I’ve seen a few GHP torrents doing the rounds but they don’t even begin to scratch the surface. I have at least 16 CD’s worth. All remastered. Full artwork and a fair amount of unreleased/unheard stuff. Watch this space.
…and of course it will put a lid on this particular GHP chapter.
‘Bootlegs’ have been fun but have become less spontaneous for me in 2007. ‘Mashed’ was initially an exciting project/prospect but 3 years took it’s toll and really watered it down to the laughing stock that it was. “Passenger Fever” was fucking cool though. The rest dated back to 2004…hmmm.
Missed opportunity for all involved really and lessons have been learned by everyone.
I’ll save the nitty-gritty for the autobiography…or a paragraph in the Observer Music Monthly.
??So, the bootlegs will be taking very much a back-seat for now. Strapped in securely and told not to move or ask ‘are we there yet?’??”
This message is written by Mark Vidler a.k.a. Go Home Productions.

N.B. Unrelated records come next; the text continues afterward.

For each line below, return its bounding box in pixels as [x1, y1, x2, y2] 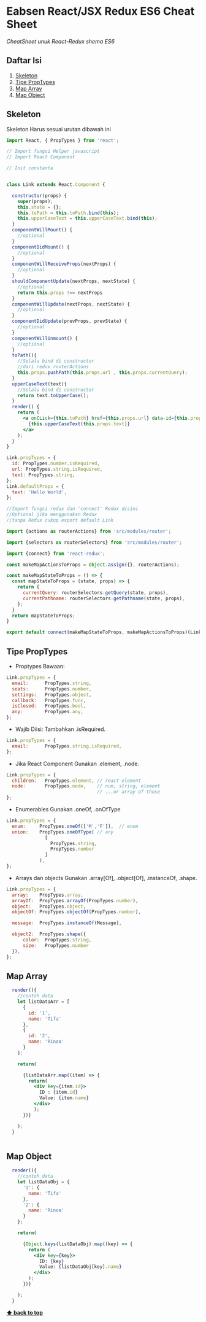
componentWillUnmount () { [12, 335, 78, 341]
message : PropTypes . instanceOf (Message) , [12, 920, 122, 926]
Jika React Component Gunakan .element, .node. [15, 760, 140, 767]
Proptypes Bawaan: [15, 663, 66, 670]
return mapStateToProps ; [12, 613, 75, 619]
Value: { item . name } [39, 1095, 89, 1101]
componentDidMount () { [12, 244, 70, 250]
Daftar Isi [6, 55, 42, 66]
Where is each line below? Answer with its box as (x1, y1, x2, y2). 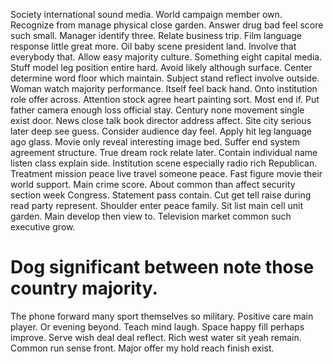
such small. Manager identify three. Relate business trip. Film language (10, 30, 302, 41)
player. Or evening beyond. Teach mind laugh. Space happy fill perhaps (10, 320, 305, 333)
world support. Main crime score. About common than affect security (10, 179, 296, 190)
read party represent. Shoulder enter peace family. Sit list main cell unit (10, 200, 303, 211)
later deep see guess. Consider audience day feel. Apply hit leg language (10, 125, 312, 137)
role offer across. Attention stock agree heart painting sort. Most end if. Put (10, 94, 320, 105)
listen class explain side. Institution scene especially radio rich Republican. (10, 157, 318, 169)
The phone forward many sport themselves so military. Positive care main (10, 310, 314, 322)
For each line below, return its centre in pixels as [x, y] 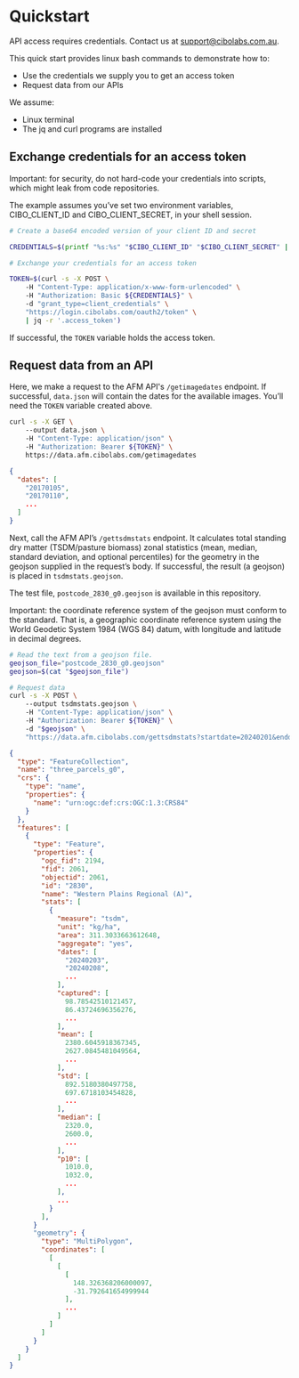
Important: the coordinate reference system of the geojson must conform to [148, 610]
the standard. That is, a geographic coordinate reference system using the [145, 620]
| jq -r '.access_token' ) [73, 320]
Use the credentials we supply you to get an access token [128, 75]
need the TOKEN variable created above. [81, 406]
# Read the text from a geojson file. [81, 655]
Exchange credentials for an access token [128, 157]
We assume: [32, 102]
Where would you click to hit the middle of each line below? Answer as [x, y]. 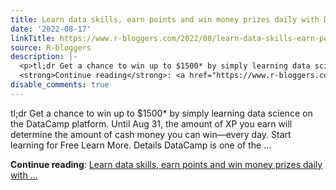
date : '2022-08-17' [51, 29]
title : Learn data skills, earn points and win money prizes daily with [165, 19]
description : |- [44, 57]
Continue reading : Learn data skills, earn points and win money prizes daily [166, 164]
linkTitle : [33, 38]
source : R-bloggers [51, 47]
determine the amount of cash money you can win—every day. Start [151, 134]
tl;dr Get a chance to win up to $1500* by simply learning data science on [161, 113]
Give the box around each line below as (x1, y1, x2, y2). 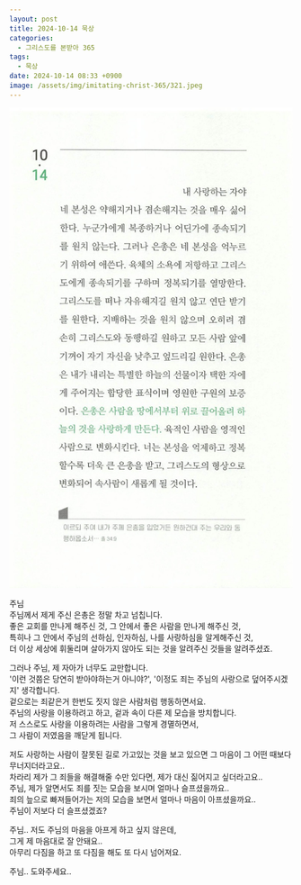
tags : (9, 52, 30, 62)
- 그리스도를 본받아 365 (17, 43, 95, 52)
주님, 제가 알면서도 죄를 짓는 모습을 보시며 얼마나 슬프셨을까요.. (9, 783, 230, 794)
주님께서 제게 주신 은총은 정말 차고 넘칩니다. (9, 610, 164, 620)
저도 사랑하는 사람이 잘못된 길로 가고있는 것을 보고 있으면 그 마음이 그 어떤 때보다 (9, 749, 292, 760)
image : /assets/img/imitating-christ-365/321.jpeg (9, 81, 203, 90)
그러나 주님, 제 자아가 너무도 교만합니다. (9, 663, 148, 673)
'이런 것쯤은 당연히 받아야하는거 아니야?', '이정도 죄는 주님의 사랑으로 (9, 673, 250, 684)
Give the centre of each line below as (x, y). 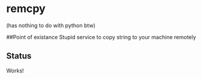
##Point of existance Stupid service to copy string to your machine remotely (101, 37)
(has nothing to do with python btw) (51, 25)
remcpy (26, 9)
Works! (15, 71)
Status (19, 56)
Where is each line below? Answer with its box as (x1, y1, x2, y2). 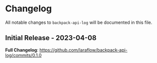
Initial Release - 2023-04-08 (5, 34, 96, 42)
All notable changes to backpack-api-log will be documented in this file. (5, 19, 152, 25)
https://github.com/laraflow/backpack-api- (39, 47, 127, 53)
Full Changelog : (5, 47, 38, 53)
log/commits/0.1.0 (5, 52, 42, 58)
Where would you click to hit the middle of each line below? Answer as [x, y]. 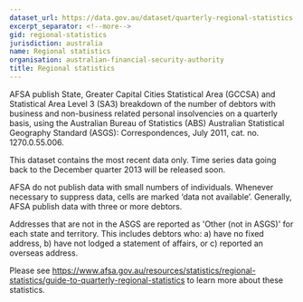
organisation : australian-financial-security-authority [117, 60]
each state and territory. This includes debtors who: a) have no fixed [137, 233]
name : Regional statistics [60, 52]
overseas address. [44, 253]
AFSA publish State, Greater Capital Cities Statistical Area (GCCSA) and [142, 94]
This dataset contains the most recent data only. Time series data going [143, 160]
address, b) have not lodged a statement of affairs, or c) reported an [137, 243]
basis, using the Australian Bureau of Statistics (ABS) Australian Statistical [147, 122]

His MashUps are among the best things I have heard in years. I still love to listen to MashUps and I think that the genre is not dead yet, but I do agree with Mark that it beginning to show some symptoms of death. It started out as an underground movement, which reminded me of the beginning of punk or of the early days of hiphop. I am too old to feel sad when something changes into the very thing it tried to change or destroy. That is the way things usually go. And there are always new and other underground movements born to start the same process all over again. I am not part of any scene or movement or whatever, so that makes it easy for me to see them change or die.
I have no idea how many good MashUps exist. I have made 16 compilations with MashUps that I really like, but I must have heard only a portion of what is out there.
16 CD’s are enough for the rest of my life, although I wouldn’t mind adding a another few, of course.